Natalie was back in the gym this morning hitting the cardio as hard as always, no rest for the wkd. :thumb:


----------



## johnnyreid (May 4, 2009)

flexwright said:


> is this jonny from the juniors


yeah bro it is


----------



## Jay.32 (Dec 12, 2008)

nobbylou said:


> I was speaking with Natalie this morning, she was very happy with her conditioning, shame about the line up though.
> 
> I've not seen wayne yet but I know he was very happy with the result.
> 
> Natalie was back in the gym this morning hitting the cardio as hard as always, no rest for the wkd. :thumb:


 Hi again JBC I havent had chance to pop in the shop yet but will this week. John Young who won the over 50's? is that the guy who trains in Lean Machine? as Im not familiar with all there names yet??


----------



## JBC Nutrition (Sep 19, 2007)

Jay.32 said:


> Hi again JBC I havent had chance to pop in the shop yet but will this week. John Young who won the over 50's? is that the guy who trains in Lean Machine? as Im not familiar with all there names yet??

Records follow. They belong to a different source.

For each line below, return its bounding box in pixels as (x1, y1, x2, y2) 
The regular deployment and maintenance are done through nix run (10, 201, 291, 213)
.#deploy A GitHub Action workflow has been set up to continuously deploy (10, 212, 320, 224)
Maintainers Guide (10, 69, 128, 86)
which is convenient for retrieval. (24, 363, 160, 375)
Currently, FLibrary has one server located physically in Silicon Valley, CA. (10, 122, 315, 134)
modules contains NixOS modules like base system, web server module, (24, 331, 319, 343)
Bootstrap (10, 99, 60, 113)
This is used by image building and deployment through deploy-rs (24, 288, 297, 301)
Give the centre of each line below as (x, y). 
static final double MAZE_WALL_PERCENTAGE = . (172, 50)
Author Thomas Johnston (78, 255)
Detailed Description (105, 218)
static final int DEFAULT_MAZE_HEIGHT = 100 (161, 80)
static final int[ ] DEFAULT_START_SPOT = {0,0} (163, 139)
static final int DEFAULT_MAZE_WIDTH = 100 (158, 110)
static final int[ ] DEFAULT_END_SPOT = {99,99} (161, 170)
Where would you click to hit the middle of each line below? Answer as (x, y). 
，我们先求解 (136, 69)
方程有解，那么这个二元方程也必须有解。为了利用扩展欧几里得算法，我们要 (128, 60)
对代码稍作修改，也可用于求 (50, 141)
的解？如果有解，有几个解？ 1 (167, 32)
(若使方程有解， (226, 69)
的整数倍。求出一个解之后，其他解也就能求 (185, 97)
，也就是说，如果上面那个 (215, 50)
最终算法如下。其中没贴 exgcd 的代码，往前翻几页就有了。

No mate, the guy who trains in Lean machine was Gary, feel a bit bad for him as his music stopped mid routine by all accounts.

Im off upto B'ham on Sat so things are a bit hectic in the shop at the mo. Im not back in there untill Thursday if you want to pop in then.

The other guys from the gym are Wayne Jones, Dean and Gareth orchard. All doing a fantastic job.


----------



## Incredible Bulk (Sep 19, 2007)

this is like listening to snooker on the radio....

anyone got any pics?


----------



## Jay.32 (Dec 12, 2008)

nobbylou said:


> No mate, the guy who trains in Lean machine was Gary, feel a bit bad for him as his music stopped mid routine by all accounts.
> 
> Im off upto B'ham on Sat so things are a bit hectic in the shop at the mo. Im not back in there untill Thursday if you want to pop in then.
> 
> The other guys from the gym are Wayne Jones, Dean and Gareth orchard. All doing a fantastic job.


 Ok cheers, see you a week thursday.. :thumbup1:


----------



## JBC Nutrition (Sep 19, 2007)

Jay.32 said:


> Ok cheers, see you a week thursday.. :thumbup1:


You can call in this Thursday I meant, sorry for the confustion :thumb:

IncredibleBulk, here is a link from another thread on here with some good pics,

http://www.uk-muscle.co.uk/shows-pros-inspiration/57640-nabba-wales-2009-a.html


----------



## Jay.32 (Dec 12, 2008)

Incredible Bulk said:


> this is like listening to snooker on the radio....
> 
> anyone got any pics?


 pics pls!!!!! :confused1:


----------



## Jay.32 (Dec 12, 2008)

nobbylou said:


> You can call in this Thursday I meant, sorry for the confustion :thumb:
> 
> IncredibleBulk, here is a link from another thread on here with some good pics,
> 
> http://www.uk-muscle.co.uk/shows-pros-inspiration/57640-nabba-wales-2009-a.html


 What time you close shop on thursday m8??


----------



## JBC Nutrition (Sep 19, 2007)

Jay.32 said:


> What time you close shop on thursday m8??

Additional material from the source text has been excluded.